Beaujolais: Admirations

Beaujolais
Admirations
Parasol
2009-09-29

On Admirations, Beaujolais, the solo project of J.A. Ziemba, features songwriting and instrumentation in the vein of Belle & Sebastian; vocals eerily and sometimes exasperatingly redolent of Elliott Smith, but with moments of exuberance that pierce the depressive veil; and the delicate, devotional sensibility of Sufjan Stevens, but without a transcendent God to receive his devotion.

Instead, the thematic core of the would-be devotee’s second solo effort is the tremendous effort it takes to go solo. Beaujolais’ debut Love at Thirty (2008) documented Ziemba’s betrayal and subsequent abandonment by his former muse, collaborator and wife. Fortunately for Ziemba, revenge is a dish best served cold, and the leftovers taste just as good after sitting in the refrigerator for a year. So let it be a lesson to the lovers of sensitive songwriters everywhere. “Be careful, or you’ll end up in my novel” applies to concept albums, too.

Admirations doesn’t retread Love at Thirty so much as it explains what happened next, in the roughly 13 months following the events of that unlucky Friday. Written, performed, recorded, and mixed by Ziemba at his Chicago home, the album plays out narratively, beginning one year after he discovered his wife’s infidelity, the anniversary of which catalyses another month of hand-wringing, soul-searching struggle, deconstruction, and recovery. Self-indulgent? Not really. Indulgence is a combination of excess and discourtesy, and Admirations exhibits neither of these. Its songs are mostly brief, digestible snapshots of lingering memories and punctuated epiphanies. Although Ziemba leans on the accordion-grinder synth pretty heavily sometimes (the introduction to the finger-snappy “Splendor in the Attic” being one of the chief, and still minor, offenders), Admirations remains consistently melodious, accessible, and user-friendly—courteous, in other words—without being any less challenging for its consonance. “Self-centered” better describes Ziemba’s project, not as a value judgment but as a declaration of setting.

Still, that setting contains some natural obstacles for the listener. If Ziemba wants to work out his pain through song, then as far as this reviewer is concerned, he’s entitled to do so. Admirations‘ foremost flaw is not its literal, autobiographical subject matter, which is itself worthy of expression. It’s not that Ziemba is talking about Ziemba, but that he’s talking about Ziemba to Ziemba. And not to us. “This is my release”, he sings on the pivotal track “A Decision”, a prelude to the album’s soaring, climactic catharsis, his first glimpse of a clearing beyond the forest of his discontent. Surely his intention here is to celebrate a breakthrough, but for the listener, the emphasis is on the possessive pronoun. It’s his release, not ours.
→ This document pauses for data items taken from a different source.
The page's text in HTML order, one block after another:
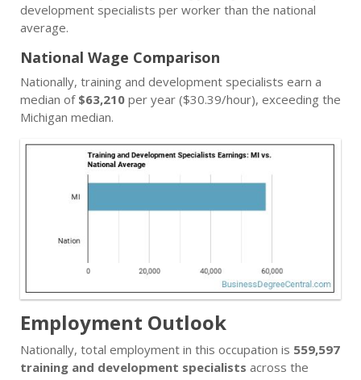
development specialists per worker than the national
average.
National Wage Comparison
Nationally, training and development specialists earn a
median of $63,210 per year ($30.39/hour), exceeding the
Michigan median.
Employment Outlook
Nationally, total employment in this occupation is 559,597
training and development specialists across the
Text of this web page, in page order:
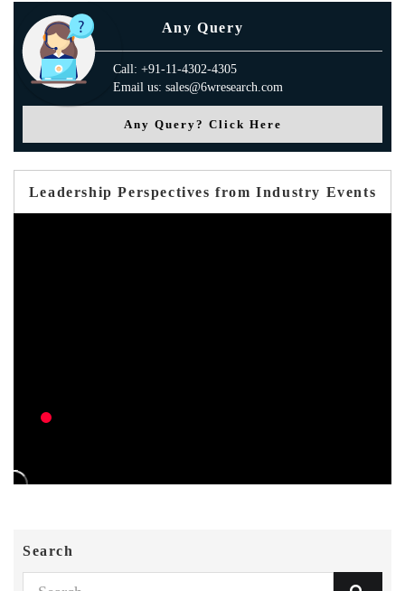
Any Query
Call: +91-11-4302-4305
Email us: sales@6wresearch.com
Any Query? Click Here
Leadership Perspectives from Industry Events
Search
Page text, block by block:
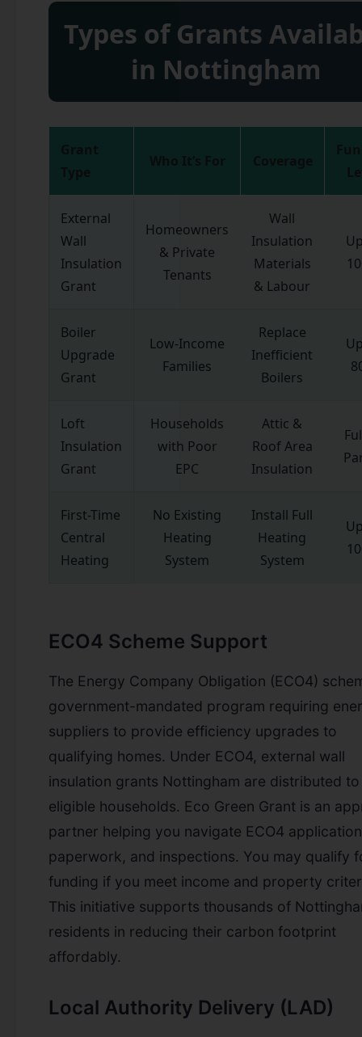
Types of Grants
in Nottingham
External
Wall
Insulation
Grant
Homeowners
& Private
Tenants
Wall
Insulation
Materials
& Labour
Boiler
Upgrade
Grant
Low-Income
Families
Replace
Inefficient
Boilers
Loft
Insulation
Grant
Households
with Poor
EPC
Attic &
Roof Area
Insulation
First-Time
Central
Heating
No Existing
Heating
System
Install Full
Heating
System
ECO4 Scheme Support
The Energy Company Obligation (ECO4)
government-mandated program requiring
suppliers to provide efficiency upgrades to
qualifying homes. Under ECO4, external wall
insulation grants Nottingham are distributed to
eligible households. Eco Green Grant is an
partner helping you navigate ECO4
paperwork, and inspections. You may qualify
funding if you meet income and property
This initiative supports thousands of
residents in reducing their carbon footprint
affordably.
Local Authority Delivery (LAD)
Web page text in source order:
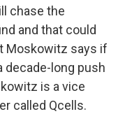
chase the
and that could
Moskowitz says if
decade-long push
is a vice
called Qcells.
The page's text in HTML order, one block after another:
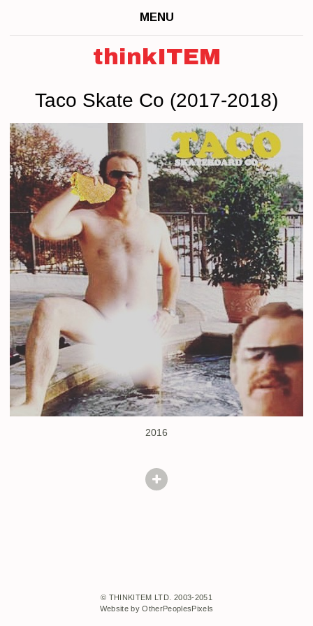
MENU
thinkITEM
Taco Skate Co (2017-2018)
2016
© THINKITEM LTD. 2003-2051
Website by OtherPeoplesPixels
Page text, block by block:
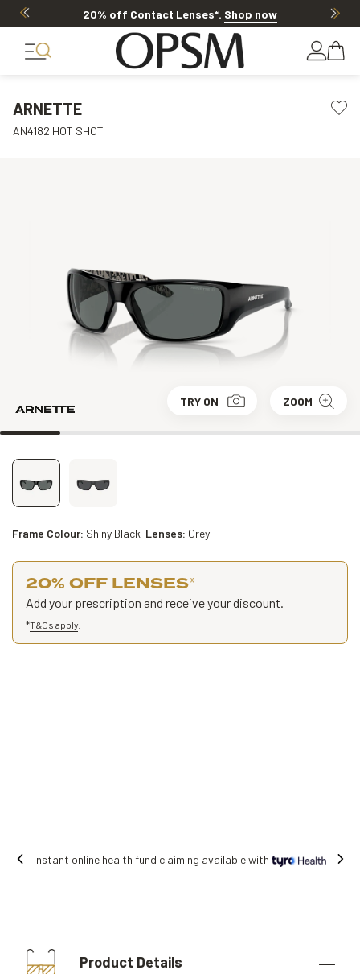
20% off Contact Lenses*. Shop now
ARNETTE
AN4182 HOT SHOT
TRY ON ZOOM
Frame Colour: Shiny Black Lenses: Grey
20% OFF LENSES*
Add your prescription and receive your discount.
*T&Cs apply
Instant online health fund claiming available with
Product Details
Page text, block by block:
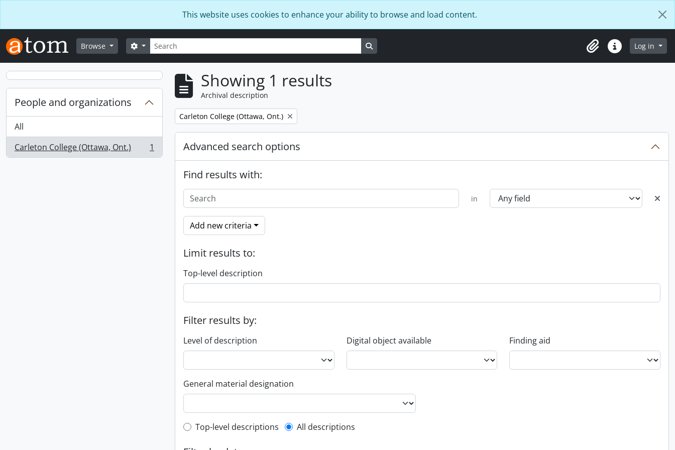
This website uses cookies to enhance your ability to browse and load content.
Browse Search
Search options
ClipboardQuick linksLog in
People and organizations
All
Carleton College (Ottawa, Ont.)
, 1 results 1
Showing 1 results
Archival description
Remove filter:
Carleton College (Ottawa, Ont.)
Advanced search options
Find results with:
in
Add new criteria
Limit results to:
Top-level description
Filter results by:
Level of description Digital object available Finding aid
General material designation
Top-level description filter
Top-level descriptions All descriptions
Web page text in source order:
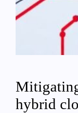
hybrid
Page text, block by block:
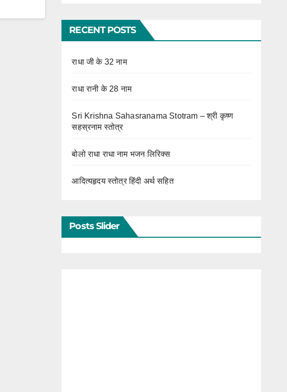
RECENT POSTS
राधा जी के 32 नाम
राधा रानी के 28 नाम
Sri Krishna Sahasranama Stotram – श्री कृष्ण
सहस्रनाम स्तोत्र
बोलो राधा राधा नाम भजन लिरिक्स
आदित्यहृदय स्तोत्र हिंदी अर्थ सहित
Posts Slider
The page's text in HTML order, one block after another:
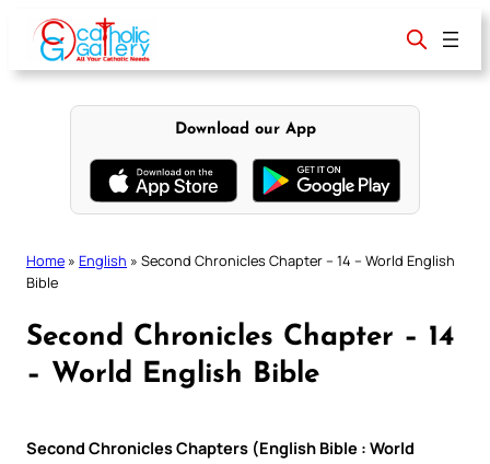
content
Download our App
Home » English » Second Chronicles Chapter – 14 – World English
Bible
Second Chronicles Chapter – 14
– World English Bible
Second Chronicles Chapters (English Bible : World
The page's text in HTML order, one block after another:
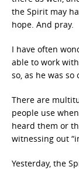
the Spirit may
hope. And pray.
I have often
able to work
so, as he was
There are
people use
heard them or
witnessing out
Yesterday, the
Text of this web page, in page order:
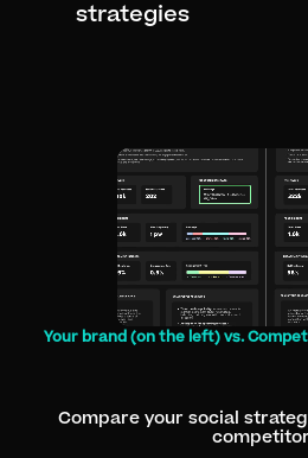
strategies
Your brand (on the left) vs.
Compare your social
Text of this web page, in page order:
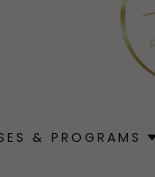
& PROGRAMS

Ziemba doesn’t speak, or sing, to the listener so much as let him tag along. He has no trouble conjuring lovely, Death Cab-style sentimental soundscapes, but only rarely creates genuine beauty or connects empathetically with the listener. “Elbows”, the best track on the album, is an exception. “And I could not read ‘Rabbit, Run'”, Ziemba croons, and I feel him. Yet “Elbows” features the songwriter during one of the few moments in the narrative when he is not alone, brooding interiorly, but with a new lover. It is the exception that proves the rule, making the listener feel that much more a spectator of, not a participant in, Ziemba’s healing.

Admirations is a kind of mundane comedy. It sinks and triumphantly resurfaces, but like Virgil, the listener remains in limbo. Its epilogue, track 13, “Night of a Thousand Firsts”, shows us the hero, transfigured, but now unrecognizable: willful, deeper-voiced, more Liam Gallagher than Elliott Smith. And he’s going to L.A., baby. “There’s who I was, and now, there’s me”, he observes, looking back on his past and seeing a stranger. “Though the reasons are escaping / No matter now, ’cause all my fears are gone / And when I return to Hollywood / I hope it’ll be for good”. For better or for worse, Beaujolais transcends himself. The rest of us, wanting in, get left outside.